6. Based on models' performance metrics, we combine top three classifiers-RF, KNN and XGB in the ensemble model

In [None]:
# Train ensemable model basesd on soft voting 
model_ensemble = VotingClassifier(estimators=[('rf', model_rf), ('knn', model_knn), ('xgb', model_xgb)], voting='soft')


In [None]:
# Get performance metrics for ensemble model. We can see that it predicts more number of ture postive and less number of false positive with high recall and AUC. 
# However, XGB is almost competitive with this ensemable model and use less time
start = time.time()
get_model_result(X_train, y_train, X_test, y_test, model_ensemble)
end = time.time()
print('The total Execution Time for Ensembled model is : \n',  end - start)

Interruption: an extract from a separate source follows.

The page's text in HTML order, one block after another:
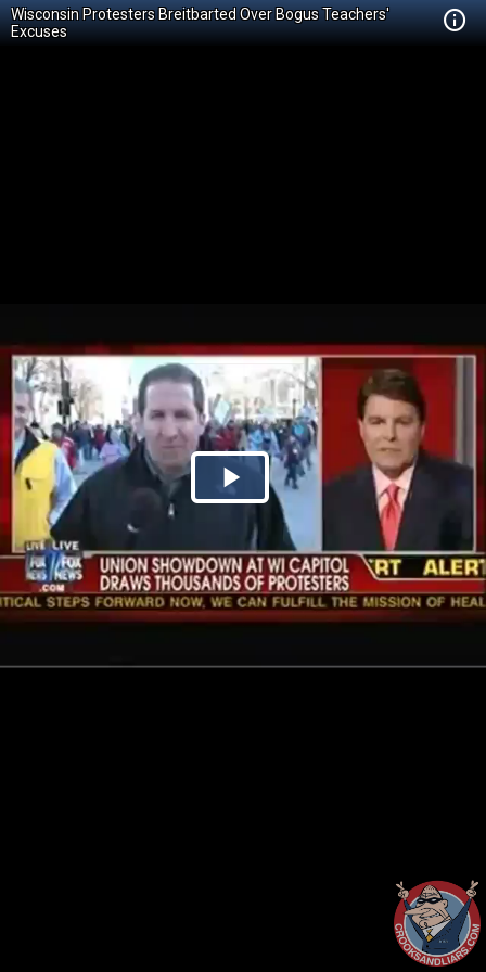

7. Compare this ensemable model with SMOTE(Synthetic Minority Over-sampling Technique) in XGB on this imbalanced dataset

In [None]:
#Get the feature X and y
X, y = prep_data(df)


In [None]:
# Define SMOTE  
method = SMOTE()

In [None]:
# Create the resampled feature set
X_resampled, y_resampled = method.fit_sample(X, y)

In [None]:
# Plot the resampled data, Now we see the  minority class is now much more prominently visible in the data. 
plot_data(X_resampled, y_resampled)

In [None]:
# Print the value_counts on the original labels y
print(pd.value_counts(pd.Series(y)))


In [None]:
# Print the value_counts, we see the number of counts are same in class
print(pd.value_counts(y_resampled))


In [None]:
# Deing resampling method
resampling = SMOTE(random_state=1)

In [None]:
# Apply sampling method on training data 
X_resampled, y_resampled = method.fit_sample(X_train, y_train)

In [None]:
# Build a pipeliine to chain SMOTE and model together
pipeline = Pipeline([('SMOTE', resampling), ('XGB', model_xgb)])

In [None]:
# using pipeline to combine with model
pipeline.fit(X_resampled, y_resampled)

In [None]:
# Make a prediction
predicted = pipeline.predict(X_test)

In [None]:
# Get predicted probability
probs = pipeline.predict_proba(X_test)

In [None]:
# Get the performance results .
start = time.time()
print('The ROC_AUC_SCORE is:\n', roc_auc_score(y_test, probs[:,1]))
print('The Classification report:\n', classification_report(y_test, predicted))
print('The Confusion matrix:\n', confusion_matrix(y_true=y_test, y_pred=predicted))
print('The AUC is :\n', pr_auc(y_test, probs[:,1]))
end = time.time()
print('The total Execution Time for SMOTE Combined with XGB is : \n',  end - start)

We can see that this model predicts more number of TP and FP with almost the same AUC as ensemabled model and XGB alone. So overall, ensemabled model is best if time is not a matter, otherwise, XGB could be used.